Limestone quarry near Mold, Wales

Pot Hole quarry (also known as Pothole quarry or Three Springs quarry) is a former limestone quarry close to Llanferres, near Mold, in Denbighshire, North Wales. The quarry is popular with rock climbers due to its rural setting, ease of access and selection of routes on good quality limestone. The average height of the quarried rock is approximately 12 m.

== Location ==
Pot Hole Quarry is located near the village of Llanferres, on the A494 between Mold and Ruthin, in Denbighshire, North Wales, United Kingdom.

== Climbing ==
The routes range in grade from V-Diff to E3, the emphasis of the majority of routes being on single pitch finger cracks and pockets. The hardest graded route at the quarry is Vetta Variation (E3 5c). The easiest graded route is Sunset (VD).
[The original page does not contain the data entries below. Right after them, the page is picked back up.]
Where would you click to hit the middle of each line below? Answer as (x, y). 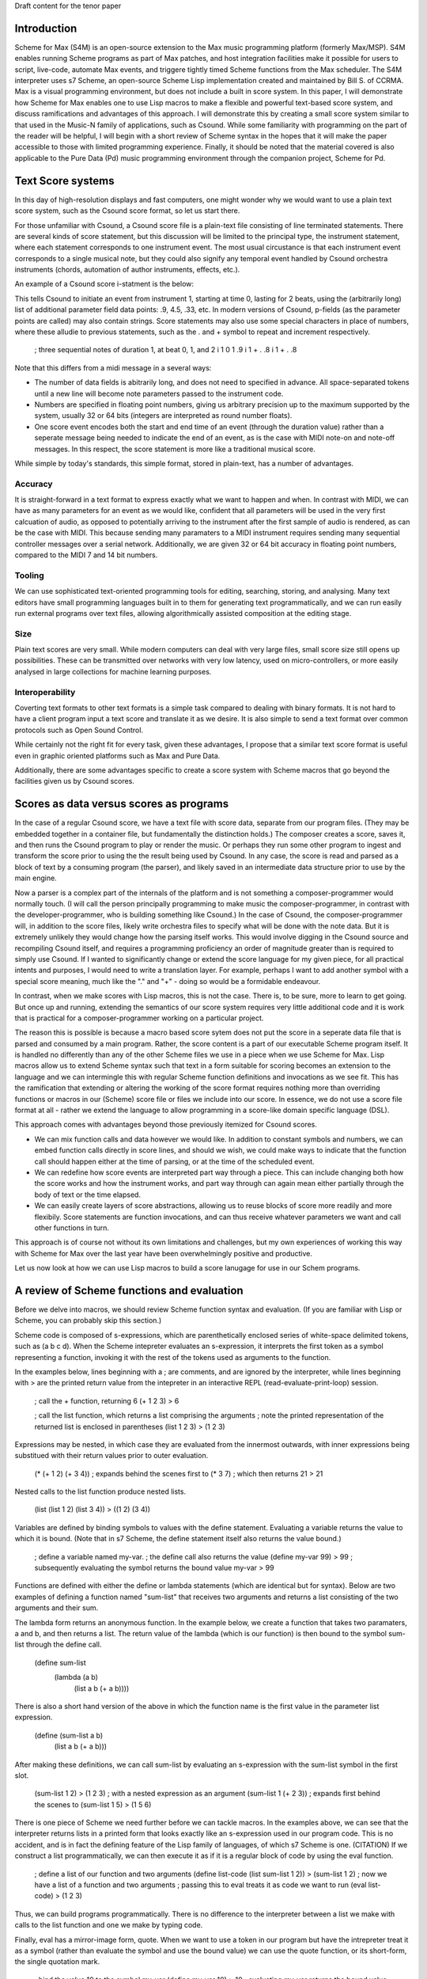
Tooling (30, 575)
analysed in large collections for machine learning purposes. (113, 671)
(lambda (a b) (76, 1677)
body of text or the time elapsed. (88, 1195)
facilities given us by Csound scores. (74, 781)
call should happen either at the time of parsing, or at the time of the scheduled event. (175, 1161)
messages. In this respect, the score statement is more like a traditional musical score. (175, 449)
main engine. (36, 878)
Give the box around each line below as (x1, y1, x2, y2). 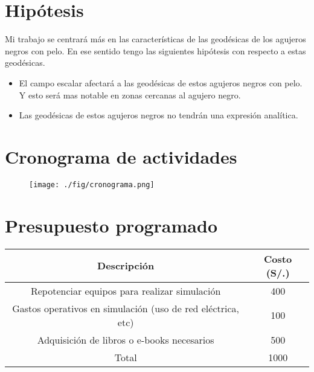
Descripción (97, 258, 155, 273)
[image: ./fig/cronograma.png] (29, 180, 155, 189)
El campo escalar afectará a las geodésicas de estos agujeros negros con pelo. (19, 76, 303, 89)
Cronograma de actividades (5, 144, 237, 168)
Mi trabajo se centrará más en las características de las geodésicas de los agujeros (5, 33, 306, 45)
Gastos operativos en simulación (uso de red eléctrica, (12, 301, 240, 315)
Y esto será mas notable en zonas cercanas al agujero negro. (19, 88, 241, 101)
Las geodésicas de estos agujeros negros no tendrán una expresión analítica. (19, 109, 298, 121)
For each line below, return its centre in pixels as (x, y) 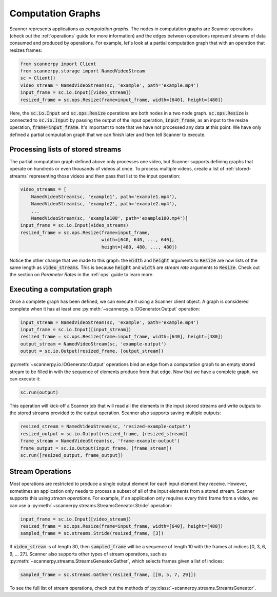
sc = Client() (38, 78)
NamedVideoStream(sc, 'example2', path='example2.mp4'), (104, 204)
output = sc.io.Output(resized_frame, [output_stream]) (92, 351)
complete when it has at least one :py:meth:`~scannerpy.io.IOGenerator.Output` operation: (105, 309)
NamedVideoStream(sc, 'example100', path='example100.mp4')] (110, 218)
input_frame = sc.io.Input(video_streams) (74, 225)
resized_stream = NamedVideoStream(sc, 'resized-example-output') (105, 427)
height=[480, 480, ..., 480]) (139, 247)
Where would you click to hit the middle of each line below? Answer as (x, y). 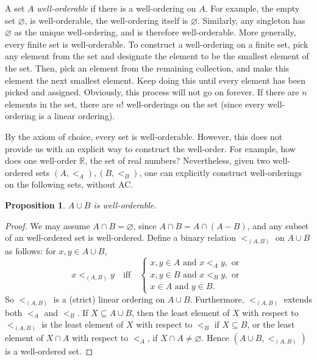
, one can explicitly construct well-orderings (221, 172)
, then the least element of (181, 312)
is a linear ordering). (77, 116)
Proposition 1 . (35, 204)
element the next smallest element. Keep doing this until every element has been (155, 80)
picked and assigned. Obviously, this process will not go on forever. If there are (152, 92)
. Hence (215, 338)
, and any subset (278, 225)
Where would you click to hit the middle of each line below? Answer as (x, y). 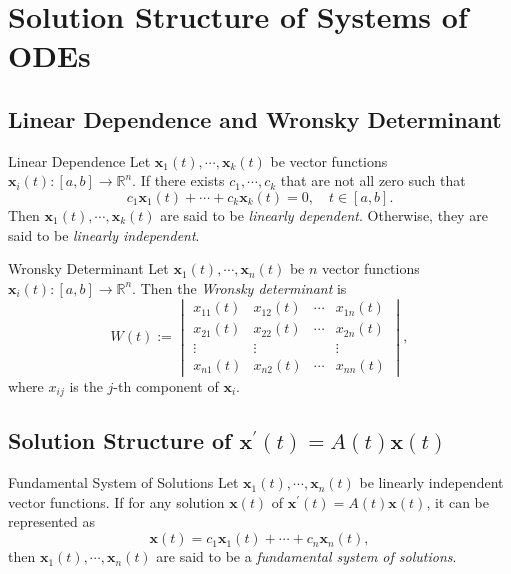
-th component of (166, 385)
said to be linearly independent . (104, 234)
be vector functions (329, 160)
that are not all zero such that (373, 180)
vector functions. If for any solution (116, 501)
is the (86, 385)
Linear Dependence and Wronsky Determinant (255, 118)
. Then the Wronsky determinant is (239, 287)
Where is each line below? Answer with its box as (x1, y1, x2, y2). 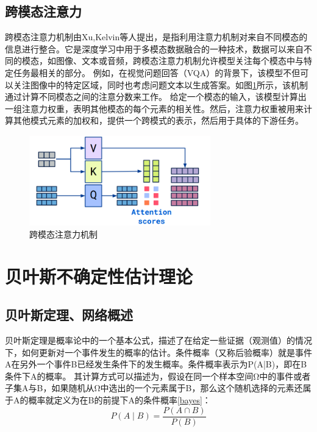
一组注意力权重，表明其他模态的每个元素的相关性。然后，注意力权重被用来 (5, 102, 304, 115)
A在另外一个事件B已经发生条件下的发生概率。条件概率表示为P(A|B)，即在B (5, 358, 307, 370)
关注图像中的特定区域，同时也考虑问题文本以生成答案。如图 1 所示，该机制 (13, 78, 308, 91)
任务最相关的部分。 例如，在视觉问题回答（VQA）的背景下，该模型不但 (13, 66, 301, 79)
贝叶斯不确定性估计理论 (5, 263, 193, 288)
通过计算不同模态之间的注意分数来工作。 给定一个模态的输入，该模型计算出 (5, 90, 307, 103)
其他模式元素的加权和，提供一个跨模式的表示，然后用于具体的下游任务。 (13, 114, 304, 127)
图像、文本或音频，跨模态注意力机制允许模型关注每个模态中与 (55, 54, 304, 67)
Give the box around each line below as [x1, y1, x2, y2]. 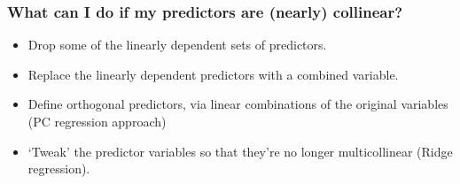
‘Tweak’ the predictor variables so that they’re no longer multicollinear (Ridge [27, 142, 453, 160]
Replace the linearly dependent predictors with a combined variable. [27, 65, 399, 83]
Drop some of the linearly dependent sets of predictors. [27, 35, 327, 54]
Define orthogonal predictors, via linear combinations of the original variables [27, 95, 448, 113]
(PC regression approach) [27, 112, 167, 130]
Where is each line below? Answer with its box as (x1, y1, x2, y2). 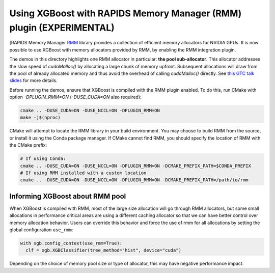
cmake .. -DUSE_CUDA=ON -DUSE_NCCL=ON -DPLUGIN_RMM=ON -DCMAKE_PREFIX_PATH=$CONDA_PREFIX (20, 163, 252, 169)
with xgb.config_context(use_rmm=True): (20, 240, 122, 247)
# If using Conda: (20, 156, 66, 161)
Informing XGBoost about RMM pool (9, 192, 126, 201)
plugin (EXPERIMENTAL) (9, 22, 115, 33)
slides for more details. (9, 77, 58, 84)
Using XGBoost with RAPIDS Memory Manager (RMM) (9, 8, 242, 19)
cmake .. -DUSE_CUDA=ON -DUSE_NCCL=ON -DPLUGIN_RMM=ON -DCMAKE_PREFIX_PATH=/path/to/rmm (20, 177, 249, 183)
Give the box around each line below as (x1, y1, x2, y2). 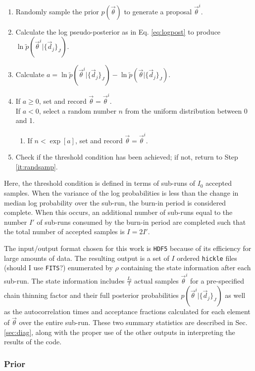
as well (225, 290, 246, 300)
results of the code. (4, 336, 62, 347)
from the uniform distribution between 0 (125, 105, 248, 116)
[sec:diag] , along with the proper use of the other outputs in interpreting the (4, 327, 235, 337)
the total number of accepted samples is (4, 226, 125, 237)
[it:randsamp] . (15, 161, 58, 171)
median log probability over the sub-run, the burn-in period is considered (4, 197, 226, 207)
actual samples (134, 275, 179, 286)
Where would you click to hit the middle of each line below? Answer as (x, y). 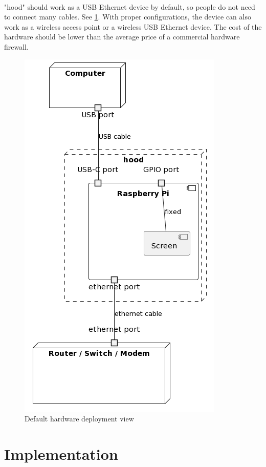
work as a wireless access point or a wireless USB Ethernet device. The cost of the (133, 26)
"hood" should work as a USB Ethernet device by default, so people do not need (130, 6)
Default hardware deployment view (79, 419)
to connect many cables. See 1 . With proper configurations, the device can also (128, 17)
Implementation (61, 453)
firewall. (16, 46)
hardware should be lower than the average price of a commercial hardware (122, 37)
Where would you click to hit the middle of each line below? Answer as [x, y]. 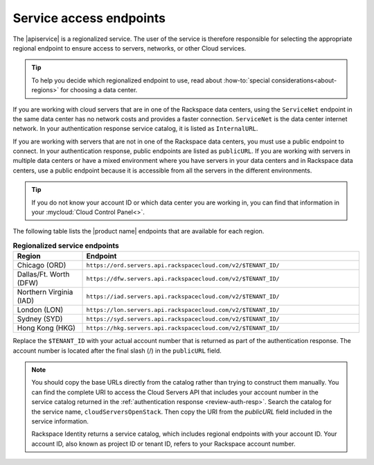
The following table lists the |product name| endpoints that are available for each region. [139, 231]
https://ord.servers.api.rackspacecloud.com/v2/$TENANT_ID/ [183, 265]
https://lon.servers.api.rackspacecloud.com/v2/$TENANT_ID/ [183, 309]
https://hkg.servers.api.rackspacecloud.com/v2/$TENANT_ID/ [183, 328]
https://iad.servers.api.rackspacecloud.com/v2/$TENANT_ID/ [183, 296]
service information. [60, 421]
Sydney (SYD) [40, 319]
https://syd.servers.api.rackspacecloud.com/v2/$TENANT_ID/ [183, 319]
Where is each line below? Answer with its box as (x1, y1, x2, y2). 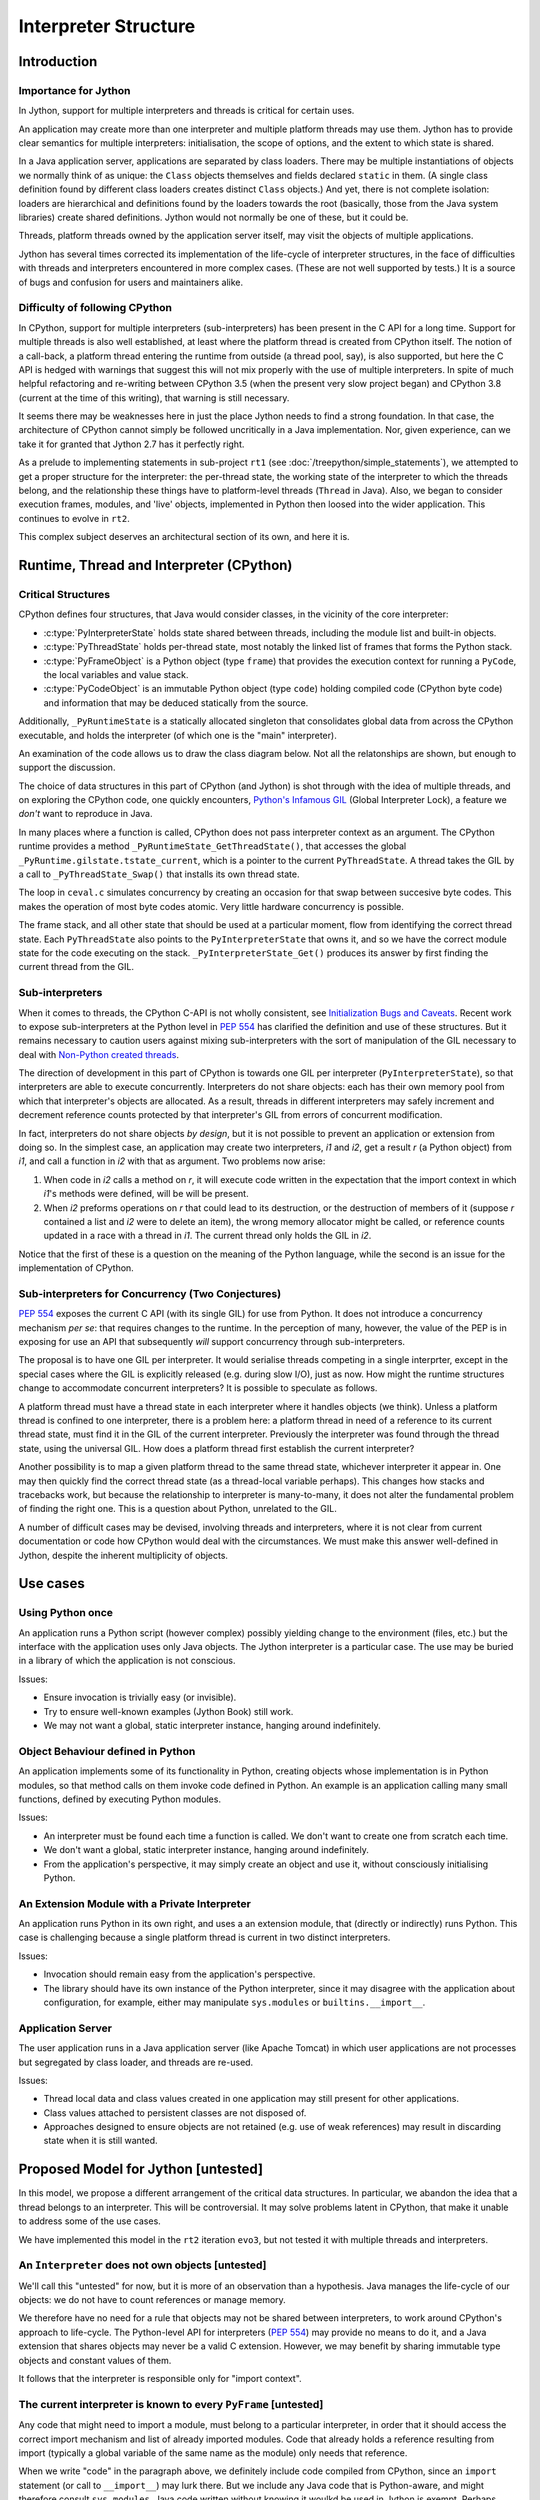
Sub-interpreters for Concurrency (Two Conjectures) (18, 1286, 282, 1300)
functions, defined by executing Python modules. (18, 1793, 222, 1805)
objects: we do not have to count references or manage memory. (18, 2294, 287, 2306)
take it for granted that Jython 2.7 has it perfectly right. (18, 438, 245, 450)
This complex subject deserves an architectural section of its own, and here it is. (18, 531, 350, 543)
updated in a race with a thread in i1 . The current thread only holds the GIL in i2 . (43, 1230, 372, 1242)
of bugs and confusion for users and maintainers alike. (18, 276, 244, 288)
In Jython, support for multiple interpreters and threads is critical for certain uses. (18, 105, 355, 117)
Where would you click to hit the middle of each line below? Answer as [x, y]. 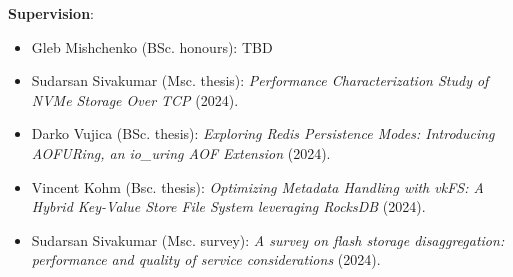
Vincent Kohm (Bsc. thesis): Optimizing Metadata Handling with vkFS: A [257, 186]
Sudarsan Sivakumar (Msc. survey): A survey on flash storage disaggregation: [268, 239]
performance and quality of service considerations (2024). [206, 259]
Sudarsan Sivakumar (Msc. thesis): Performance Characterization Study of [260, 80]
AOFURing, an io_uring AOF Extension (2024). [181, 152]
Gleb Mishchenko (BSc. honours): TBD [152, 46]
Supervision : [51, 13]
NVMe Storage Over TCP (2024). [135, 99]
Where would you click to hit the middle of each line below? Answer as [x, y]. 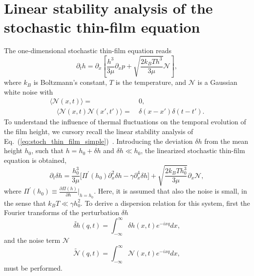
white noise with [29, 91]
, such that [47, 150]
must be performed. [33, 267]
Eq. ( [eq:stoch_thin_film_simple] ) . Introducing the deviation [98, 141]
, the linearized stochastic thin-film [193, 150]
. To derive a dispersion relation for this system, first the [165, 203]
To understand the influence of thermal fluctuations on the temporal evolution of [125, 122]
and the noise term [32, 240]
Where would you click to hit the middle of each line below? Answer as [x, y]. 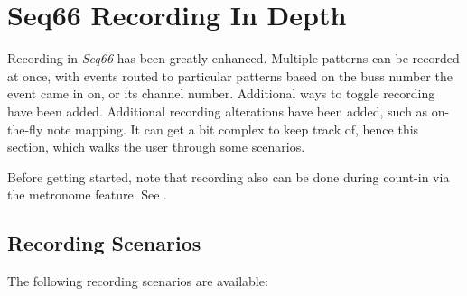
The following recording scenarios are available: [138, 281]
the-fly [25, 129]
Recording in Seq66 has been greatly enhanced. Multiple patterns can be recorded [233, 58]
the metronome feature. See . [88, 194]
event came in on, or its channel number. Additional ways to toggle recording [221, 93]
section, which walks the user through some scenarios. [156, 147]
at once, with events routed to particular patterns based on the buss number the [230, 75]
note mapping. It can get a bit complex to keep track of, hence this [233, 129]
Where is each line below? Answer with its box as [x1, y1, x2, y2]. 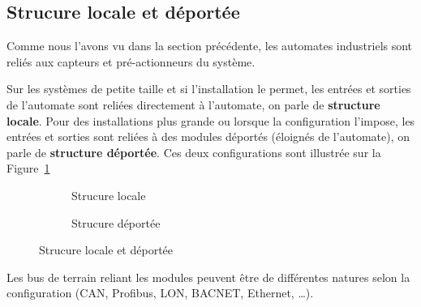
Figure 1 [6, 160, 50, 177]
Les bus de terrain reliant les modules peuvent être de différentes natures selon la [6, 268, 410, 285]
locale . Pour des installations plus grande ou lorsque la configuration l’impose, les [6, 112, 415, 129]
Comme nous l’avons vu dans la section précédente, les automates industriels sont [6, 37, 413, 54]
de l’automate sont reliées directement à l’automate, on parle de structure [6, 96, 380, 113]
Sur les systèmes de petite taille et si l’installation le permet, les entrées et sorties [6, 80, 411, 97]
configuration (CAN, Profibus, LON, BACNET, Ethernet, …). [6, 284, 314, 301]
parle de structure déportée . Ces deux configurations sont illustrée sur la [6, 143, 381, 160]
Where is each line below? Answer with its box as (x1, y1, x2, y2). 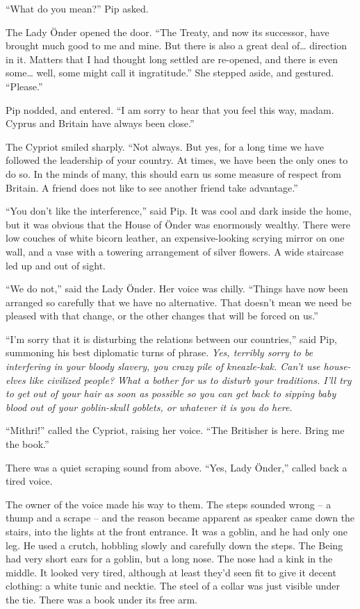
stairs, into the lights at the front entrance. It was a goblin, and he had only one (6, 524, 347, 538)
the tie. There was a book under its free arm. (6, 592, 198, 606)
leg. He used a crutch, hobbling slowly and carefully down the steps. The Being (6, 537, 343, 552)
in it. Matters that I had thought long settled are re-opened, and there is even (6, 51, 338, 66)
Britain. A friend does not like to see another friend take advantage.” (6, 180, 298, 194)
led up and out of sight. (6, 258, 106, 272)
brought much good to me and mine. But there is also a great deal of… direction (6, 38, 347, 53)
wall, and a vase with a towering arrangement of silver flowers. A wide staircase (6, 244, 344, 258)
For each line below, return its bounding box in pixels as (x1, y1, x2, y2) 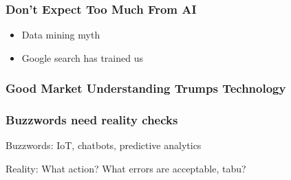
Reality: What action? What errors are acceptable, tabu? (6, 161, 246, 176)
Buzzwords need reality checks (6, 111, 178, 128)
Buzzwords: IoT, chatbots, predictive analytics (6, 138, 202, 153)
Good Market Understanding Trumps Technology (6, 80, 286, 97)
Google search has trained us (21, 50, 143, 65)
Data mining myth (21, 27, 100, 42)
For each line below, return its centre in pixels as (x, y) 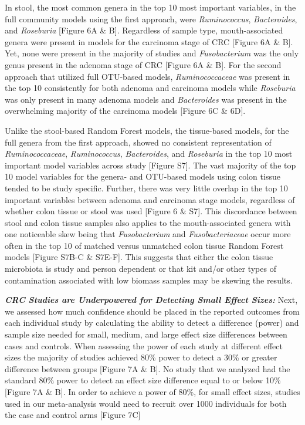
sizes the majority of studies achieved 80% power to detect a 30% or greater (141, 357)
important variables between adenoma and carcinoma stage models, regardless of (150, 199)
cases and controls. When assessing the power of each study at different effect (144, 345)
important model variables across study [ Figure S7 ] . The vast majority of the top (150, 165)
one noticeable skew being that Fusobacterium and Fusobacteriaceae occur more (148, 234)
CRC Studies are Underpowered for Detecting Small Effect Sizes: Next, (151, 300)
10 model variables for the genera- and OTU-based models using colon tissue (143, 176)
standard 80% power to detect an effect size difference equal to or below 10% (143, 380)
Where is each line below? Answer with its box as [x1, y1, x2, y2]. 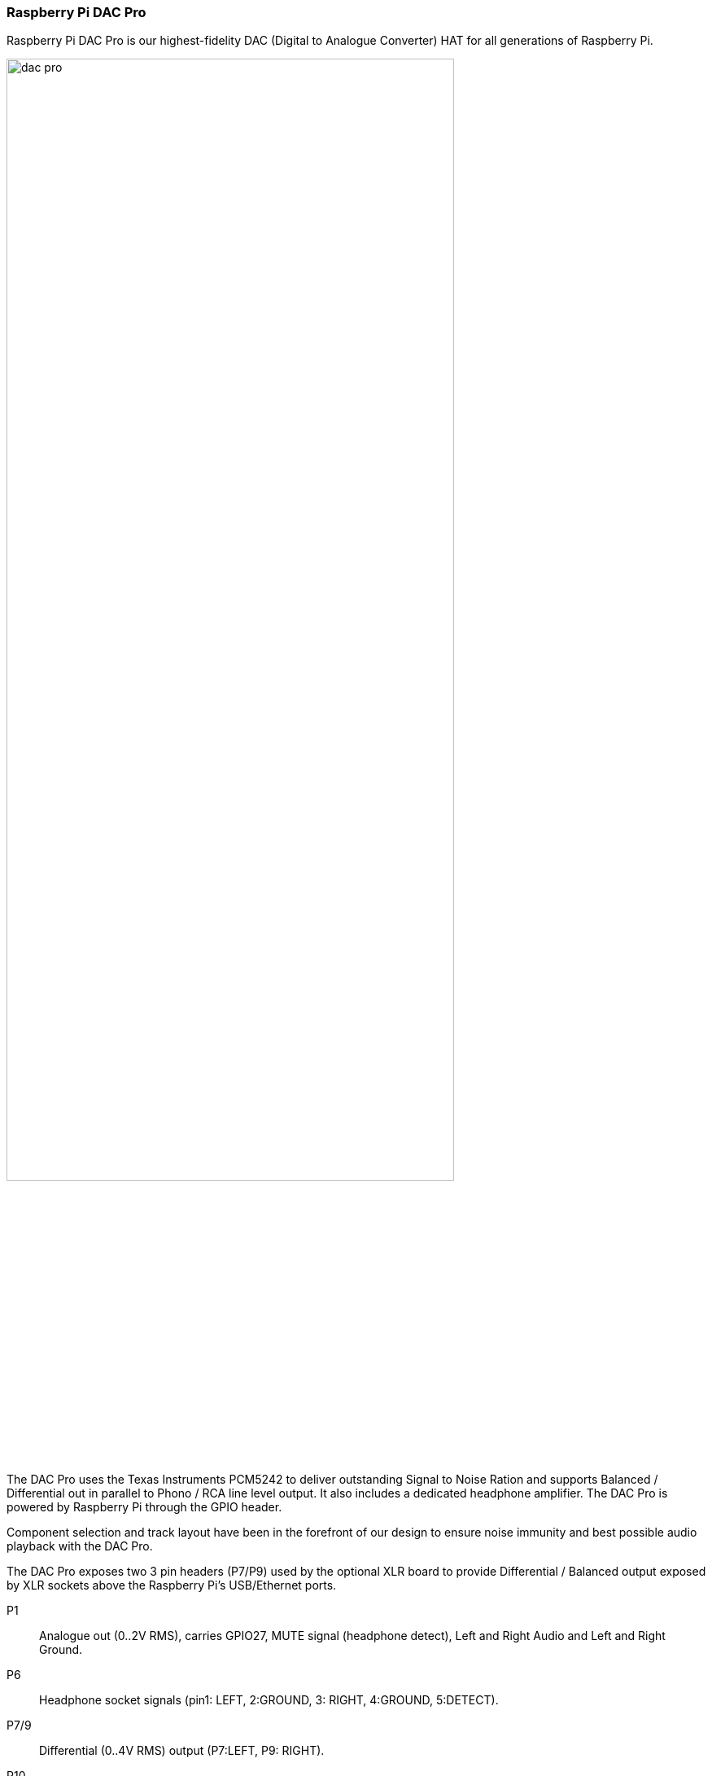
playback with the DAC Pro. [7, 1538, 153, 1553]
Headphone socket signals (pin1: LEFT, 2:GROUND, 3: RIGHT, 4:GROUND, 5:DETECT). [39, 1692, 499, 1707]
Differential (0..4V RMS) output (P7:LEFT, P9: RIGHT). [39, 1743, 325, 1757]
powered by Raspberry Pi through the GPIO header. [7, 1499, 282, 1514]
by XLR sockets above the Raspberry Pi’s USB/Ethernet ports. [7, 1577, 337, 1592]

Although some of the easier routes on the Main Wall are now becoming polished, routes graded HVS and above are in fair condition. The crag has been popular since the late 1970s/early 1980s and is often visited on the way to or from Snowdonia, when traveling from the North West of England. The quarry, and much of the Clwyd Area, was pioneered by Stuart Cathcart. The crag remains a favourite for group usage, with school parties and military outward-bound groups both frequenting Pot Hole.

=== Prominent climbs ===

The main wall of the quarry has a few outstanding routes, the star of the crag being 'The Dog' (HVS 5a), a thin finger crack with well protected, absorbing and sustained climbing. The routes are chiefly mid-grade, with routes of VS level dominating much of the main wall, 'Tre-Fynnon' (VS 4b) and 'The Watzman' (VS 4b) being the routes most worthy of note. The Right Angle (HS 4b) is an interesting climb requiring a bridge of two faces and wide crack jamming methods; a route marred by dampness, loose rock inside the crack and awkward protection.